Data excerpts

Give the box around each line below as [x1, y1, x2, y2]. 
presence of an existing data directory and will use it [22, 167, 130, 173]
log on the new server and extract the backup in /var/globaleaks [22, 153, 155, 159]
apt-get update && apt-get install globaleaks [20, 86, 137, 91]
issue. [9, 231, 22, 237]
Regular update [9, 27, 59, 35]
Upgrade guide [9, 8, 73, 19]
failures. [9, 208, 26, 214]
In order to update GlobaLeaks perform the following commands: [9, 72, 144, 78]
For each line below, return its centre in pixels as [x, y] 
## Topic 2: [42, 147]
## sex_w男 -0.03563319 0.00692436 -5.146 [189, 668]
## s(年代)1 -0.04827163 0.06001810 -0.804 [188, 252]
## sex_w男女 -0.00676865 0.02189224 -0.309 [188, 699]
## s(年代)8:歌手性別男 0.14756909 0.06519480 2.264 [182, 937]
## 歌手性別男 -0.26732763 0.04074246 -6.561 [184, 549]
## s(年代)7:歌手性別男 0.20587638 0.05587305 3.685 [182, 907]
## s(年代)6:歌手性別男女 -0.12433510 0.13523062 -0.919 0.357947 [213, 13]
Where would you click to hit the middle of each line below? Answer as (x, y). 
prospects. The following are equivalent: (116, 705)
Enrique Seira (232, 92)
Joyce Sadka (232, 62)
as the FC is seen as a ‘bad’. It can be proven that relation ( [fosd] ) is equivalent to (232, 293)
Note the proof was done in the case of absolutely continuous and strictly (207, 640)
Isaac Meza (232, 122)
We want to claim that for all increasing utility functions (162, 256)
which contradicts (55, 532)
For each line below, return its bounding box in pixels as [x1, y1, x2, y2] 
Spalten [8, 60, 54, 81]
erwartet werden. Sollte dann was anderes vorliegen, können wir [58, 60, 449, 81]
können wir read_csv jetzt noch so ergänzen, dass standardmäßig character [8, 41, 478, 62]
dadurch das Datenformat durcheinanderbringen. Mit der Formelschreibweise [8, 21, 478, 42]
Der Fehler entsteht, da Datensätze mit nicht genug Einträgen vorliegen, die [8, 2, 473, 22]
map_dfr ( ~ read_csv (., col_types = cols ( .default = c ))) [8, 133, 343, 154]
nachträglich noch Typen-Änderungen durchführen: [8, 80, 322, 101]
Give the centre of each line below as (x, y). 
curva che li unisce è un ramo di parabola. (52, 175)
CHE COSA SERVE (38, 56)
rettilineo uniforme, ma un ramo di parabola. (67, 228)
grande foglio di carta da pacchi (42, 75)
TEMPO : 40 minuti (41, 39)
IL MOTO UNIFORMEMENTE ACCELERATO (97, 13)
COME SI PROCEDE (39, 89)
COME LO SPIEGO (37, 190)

• What the task asks:
Copy each entry above exactly, character for character.

• Your solution:
Give the box around each line below as [x1, y1, x2, y2]. 
presence of an existing data directory and will use it [22, 167, 130, 173]
log on the new server and extract the backup in /var/globaleaks [22, 153, 155, 159]
apt-get update && apt-get install globaleaks [20, 86, 137, 91]
issue. [9, 231, 22, 237]
Regular update [9, 27, 59, 35]
Upgrade guide [9, 8, 73, 19]
failures. [9, 208, 26, 214]
In order to update GlobaLeaks perform the following commands: [9, 72, 144, 78]
For each line below, return its centre in pixels as [x, y] 
## Topic 2: [42, 147]
## sex_w男 -0.03563319 0.00692436 -5.146 [189, 668]
## s(年代)1 -0.04827163 0.06001810 -0.804 [188, 252]
## sex_w男女 -0.00676865 0.02189224 -0.309 [188, 699]
## s(年代)8:歌手性別男 0.14756909 0.06519480 2.264 [182, 937]
## 歌手性別男 -0.26732763 0.04074246 -6.561 [184, 549]
## s(年代)7:歌手性別男 0.20587638 0.05587305 3.685 [182, 907]
## s(年代)6:歌手性別男女 -0.12433510 0.13523062 -0.919 0.357947 [213, 13]
Where would you click to hit the middle of each line below? Answer as (x, y). 
prospects. The following are equivalent: (116, 705)
Enrique Seira (232, 92)
Joyce Sadka (232, 62)
as the FC is seen as a ‘bad’. It can be proven that relation ( [fosd] ) is equivalent to (232, 293)
Note the proof was done in the case of absolutely continuous and strictly (207, 640)
Isaac Meza (232, 122)
We want to claim that for all increasing utility functions (162, 256)
which contradicts (55, 532)
For each line below, return its bounding box in pixels as [x1, y1, x2, y2] 
Spalten [8, 60, 54, 81]
erwartet werden. Sollte dann was anderes vorliegen, können wir [58, 60, 449, 81]
können wir read_csv jetzt noch so ergänzen, dass standardmäßig character [8, 41, 478, 62]
dadurch das Datenformat durcheinanderbringen. Mit der Formelschreibweise [8, 21, 478, 42]
Der Fehler entsteht, da Datensätze mit nicht genug Einträgen vorliegen, die [8, 2, 473, 22]
map_dfr ( ~ read_csv (., col_types = cols ( .default = c ))) [8, 133, 343, 154]
nachträglich noch Typen-Änderungen durchführen: [8, 80, 322, 101]
Give the centre of each line below as (x, y). 
curva che li unisce è un ramo di parabola. (52, 175)
CHE COSA SERVE (38, 56)
rettilineo uniforme, ma un ramo di parabola. (67, 228)
grande foglio di carta da pacchi (42, 75)
TEMPO : 40 minuti (41, 39)
IL MOTO UNIFORMEMENTE ACCELERATO (97, 13)
COME SI PROCEDE (39, 89)
COME LO SPIEGO (37, 190)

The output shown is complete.